* ASSIGNMENT *
Please reproduce the listing in its entirety, exactly as shown.
Start of EXTRACTED INFORMATION
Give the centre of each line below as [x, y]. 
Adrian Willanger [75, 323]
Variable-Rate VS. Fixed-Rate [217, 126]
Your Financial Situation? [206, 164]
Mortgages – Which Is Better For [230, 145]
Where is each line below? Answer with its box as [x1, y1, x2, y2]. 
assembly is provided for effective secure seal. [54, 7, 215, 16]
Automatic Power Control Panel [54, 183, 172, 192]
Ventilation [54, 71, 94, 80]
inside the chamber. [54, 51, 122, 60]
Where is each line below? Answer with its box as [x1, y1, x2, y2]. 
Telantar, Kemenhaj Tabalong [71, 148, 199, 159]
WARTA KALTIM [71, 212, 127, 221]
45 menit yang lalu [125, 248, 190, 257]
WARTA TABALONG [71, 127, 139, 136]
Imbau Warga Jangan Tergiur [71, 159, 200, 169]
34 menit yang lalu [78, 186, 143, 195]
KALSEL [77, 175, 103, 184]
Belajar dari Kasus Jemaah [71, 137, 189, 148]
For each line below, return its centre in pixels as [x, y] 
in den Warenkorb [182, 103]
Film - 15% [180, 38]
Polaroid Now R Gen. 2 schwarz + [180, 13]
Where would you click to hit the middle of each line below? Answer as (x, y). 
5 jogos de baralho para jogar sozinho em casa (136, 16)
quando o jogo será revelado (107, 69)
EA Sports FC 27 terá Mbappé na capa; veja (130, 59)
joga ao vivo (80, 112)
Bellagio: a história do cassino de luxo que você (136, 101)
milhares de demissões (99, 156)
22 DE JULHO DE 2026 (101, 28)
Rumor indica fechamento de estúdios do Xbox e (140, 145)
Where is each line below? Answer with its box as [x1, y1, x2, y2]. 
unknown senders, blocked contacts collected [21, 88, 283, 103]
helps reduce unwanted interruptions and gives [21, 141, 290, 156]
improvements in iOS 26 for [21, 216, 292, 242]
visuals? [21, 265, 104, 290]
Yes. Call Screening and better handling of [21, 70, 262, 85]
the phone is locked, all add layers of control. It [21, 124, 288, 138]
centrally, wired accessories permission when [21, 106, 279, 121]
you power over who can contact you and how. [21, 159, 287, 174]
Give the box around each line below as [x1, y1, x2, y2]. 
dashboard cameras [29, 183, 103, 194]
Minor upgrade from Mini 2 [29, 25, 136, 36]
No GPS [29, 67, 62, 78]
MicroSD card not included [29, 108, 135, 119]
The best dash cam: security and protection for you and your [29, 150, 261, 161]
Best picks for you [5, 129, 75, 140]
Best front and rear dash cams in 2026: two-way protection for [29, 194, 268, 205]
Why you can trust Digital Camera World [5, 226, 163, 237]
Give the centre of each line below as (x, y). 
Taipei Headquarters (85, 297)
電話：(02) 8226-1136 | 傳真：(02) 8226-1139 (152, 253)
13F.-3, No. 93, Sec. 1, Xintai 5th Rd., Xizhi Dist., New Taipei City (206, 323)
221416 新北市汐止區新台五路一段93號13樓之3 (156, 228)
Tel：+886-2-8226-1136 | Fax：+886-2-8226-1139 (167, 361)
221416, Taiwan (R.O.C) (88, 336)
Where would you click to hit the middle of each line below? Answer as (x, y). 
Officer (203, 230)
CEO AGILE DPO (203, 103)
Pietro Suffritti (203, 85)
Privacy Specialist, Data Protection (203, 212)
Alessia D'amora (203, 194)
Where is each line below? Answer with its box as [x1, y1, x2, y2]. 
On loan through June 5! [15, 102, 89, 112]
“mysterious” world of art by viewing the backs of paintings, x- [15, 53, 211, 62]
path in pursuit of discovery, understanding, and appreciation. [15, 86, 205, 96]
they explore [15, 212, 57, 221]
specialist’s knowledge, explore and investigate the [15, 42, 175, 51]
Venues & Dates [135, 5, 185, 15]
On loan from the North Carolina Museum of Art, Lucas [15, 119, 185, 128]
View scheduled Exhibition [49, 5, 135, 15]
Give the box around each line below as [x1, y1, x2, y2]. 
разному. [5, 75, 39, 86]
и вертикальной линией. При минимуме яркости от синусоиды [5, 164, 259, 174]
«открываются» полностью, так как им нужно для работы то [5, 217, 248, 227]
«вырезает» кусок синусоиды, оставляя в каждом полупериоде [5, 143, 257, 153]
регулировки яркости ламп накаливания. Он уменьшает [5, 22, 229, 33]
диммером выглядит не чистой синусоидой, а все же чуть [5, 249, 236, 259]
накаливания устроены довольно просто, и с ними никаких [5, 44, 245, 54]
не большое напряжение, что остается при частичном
End of EXTRACTED INFORMATION
* ANSWER BOX *
Give the centre of each line below as [x, y]. 
Adrian Willanger [75, 323]
Variable-Rate VS. Fixed-Rate [217, 126]
Your Financial Situation? [206, 164]
Mortgages – Which Is Better For [230, 145]
Where is each line below? Answer with its box as [x1, y1, x2, y2]. 
assembly is provided for effective secure seal. [54, 7, 215, 16]
Automatic Power Control Panel [54, 183, 172, 192]
Ventilation [54, 71, 94, 80]
inside the chamber. [54, 51, 122, 60]
Where is each line below? Answer with its box as [x1, y1, x2, y2]. 
Telantar, Kemenhaj Tabalong [71, 148, 199, 159]
WARTA KALTIM [71, 212, 127, 221]
45 menit yang lalu [125, 248, 190, 257]
WARTA TABALONG [71, 127, 139, 136]
Imbau Warga Jangan Tergiur [71, 159, 200, 169]
34 menit yang lalu [78, 186, 143, 195]
KALSEL [77, 175, 103, 184]
Belajar dari Kasus Jemaah [71, 137, 189, 148]
For each line below, return its centre in pixels as [x, y] 
in den Warenkorb [182, 103]
Film - 15% [180, 38]
Polaroid Now R Gen. 2 schwarz + [180, 13]
Where would you click to hit the middle of each line below? Answer as (x, y). 
5 jogos de baralho para jogar sozinho em casa (136, 16)
quando o jogo será revelado (107, 69)
EA Sports FC 27 terá Mbappé na capa; veja (130, 59)
joga ao vivo (80, 112)
Bellagio: a história do cassino de luxo que você (136, 101)
milhares de demissões (99, 156)
22 DE JULHO DE 2026 (101, 28)
Rumor indica fechamento de estúdios do Xbox e (140, 145)
Where is each line below? Answer with its box as [x1, y1, x2, y2]. 
unknown senders, blocked contacts collected [21, 88, 283, 103]
helps reduce unwanted interruptions and gives [21, 141, 290, 156]
improvements in iOS 26 for [21, 216, 292, 242]
visuals? [21, 265, 104, 290]
Yes. Call Screening and better handling of [21, 70, 262, 85]
the phone is locked, all add layers of control. It [21, 124, 288, 138]
centrally, wired accessories permission when [21, 106, 279, 121]
you power over who can contact you and how. [21, 159, 287, 174]
Give the box around each line below as [x1, y1, x2, y2]. 
dashboard cameras [29, 183, 103, 194]
Minor upgrade from Mini 2 [29, 25, 136, 36]
No GPS [29, 67, 62, 78]
MicroSD card not included [29, 108, 135, 119]
The best dash cam: security and protection for you and your [29, 150, 261, 161]
Best picks for you [5, 129, 75, 140]
Best front and rear dash cams in 2026: two-way protection for [29, 194, 268, 205]
Why you can trust Digital Camera World [5, 226, 163, 237]
Give the centre of each line below as (x, y). 
Taipei Headquarters (85, 297)
電話：(02) 8226-1136 | 傳真：(02) 8226-1139 (152, 253)
13F.-3, No. 93, Sec. 1, Xintai 5th Rd., Xizhi Dist., New Taipei City (206, 323)
221416 新北市汐止區新台五路一段93號13樓之3 (156, 228)
Tel：+886-2-8226-1136 | Fax：+886-2-8226-1139 (167, 361)
221416, Taiwan (R.O.C) (88, 336)
Where would you click to hit the middle of each line below? Answer as (x, y). 
Officer (203, 230)
CEO AGILE DPO (203, 103)
Pietro Suffritti (203, 85)
Privacy Specialist, Data Protection (203, 212)
Alessia D'amora (203, 194)
Where is each line below? Answer with its box as [x1, y1, x2, y2]. 
On loan through June 5! [15, 102, 89, 112]
“mysterious” world of art by viewing the backs of paintings, x- [15, 53, 211, 62]
path in pursuit of discovery, understanding, and appreciation. [15, 86, 205, 96]
they explore [15, 212, 57, 221]
specialist’s knowledge, explore and investigate the [15, 42, 175, 51]
Venues & Dates [135, 5, 185, 15]
On loan from the North Carolina Museum of Art, Lucas [15, 119, 185, 128]
View scheduled Exhibition [49, 5, 135, 15]
Give the box around each line below as [x1, y1, x2, y2]. 
разному. [5, 75, 39, 86]
и вертикальной линией. При минимуме яркости от синусоиды [5, 164, 259, 174]
«открываются» полностью, так как им нужно для работы то [5, 217, 248, 227]
«вырезает» кусок синусоиды, оставляя в каждом полупериоде [5, 143, 257, 153]
регулировки яркости ламп накаливания. Он уменьшает [5, 22, 229, 33]
диммером выглядит не чистой синусоидой, а все же чуть [5, 249, 236, 259]
накаливания устроены довольно просто, и с ними никаких [5, 44, 245, 54]
не большое напряжение, что остается при частичном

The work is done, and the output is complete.